There is one down side to this implementation. The original:

Now that we have a working editor, we can concentrate on making it better. Our first concern is the buffer storage, which is intentionally rudimentary in the current version. We can gain considerable capacity by keeping only position information in memory and maintaining the bulkier text on a scratch file.

Only puttxt, gettxt, setbuf, and clrbuf need to be modified to use the external storage.

That is not the case with my implementation. Using a scratch file would mean IO, and ZipList does not touch any IO actions, so a simple rewrite would not be feasable. Sorry.

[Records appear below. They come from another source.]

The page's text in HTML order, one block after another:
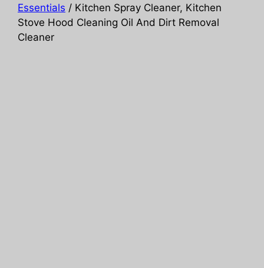
Essentials / Kitchen Spray Cleaner, Kitchen
Stove Hood Cleaning Oil And Dirt Removal
Cleaner
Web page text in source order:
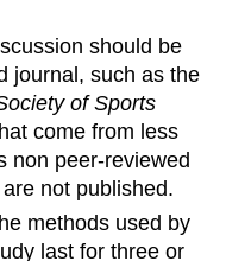
should be
journal, such as the
of Sports
come from less
non peer-reviewed
not published.
methods used by
last for three or

This is a downside to the separation between stateful IO operations and stateless functional code: it becomes difficult to refactor a stateless code to use (externally invisible) stateful operations. (A similar condition exists with respect to code tracing during debugging.)

Line numbers

There are a number of possibilities for line identifiers in an edit command:

  • A given line number,
  • a relative line number (currently '.' or '$'),
  • a forward-searching regular expression, either given in the command or referring to the previous regular expression ("//").
  • a backward-searching regular expression, or
  • an arithmetic expression involving a line identifier plus or minus some constant.
data ParsedLineNumber = Number Int
                      | Rel Char
                      | EmptyFRe
                      | FRe AnchoredPattern
                      | EmptyBRe
                      | BRe AnchoredPattern
                      | Expr ParsedLineNumber Char Int

Since AnchoredPatterns are built from functions and thus not showable (not instances of the Show class, to be specific), I defined an instance of Show for ParsedLineNumber. An alternative is to define an instance of Show for Pattern or AnchoredPattern. Unfortunately, those are simple types (aliases, in other words, rather than data definitions), and creating an instance for them would be a fairly significant change to existing---one that would not ultimately matter much.

instance Show ParsedLineNumber where
    show (Number i) = "Number " ++ (show i)
    show (Rel ch) = "Rel " ++ (show ch)
    show (EmptyFRe) = "EmptyFRe"
    show (FRe _) = "FRe"
    show (EmptyBRe) = "EmptyBRe"
    show (BRe _) = "BRe"
    show (Expr p c i) = "Expr ("++(show p)++" "++[c]++" "++(show i)++")"

Finally, a series of line identifiers from an editor command are represented by a ParsedLineNumbers type, which is recursive.

  • None is an empty line specification (or a recursive base case).
  • Single is a single line specification (or a recursive base case).
  • Comma is a line specification followed by a comma and further specifications.
  • Semi is similar to Comma, but with a semicolon separator.

The final two cases are used to construct sequences of line specifications, with the difference being that semicolons update the current line, while commas do not.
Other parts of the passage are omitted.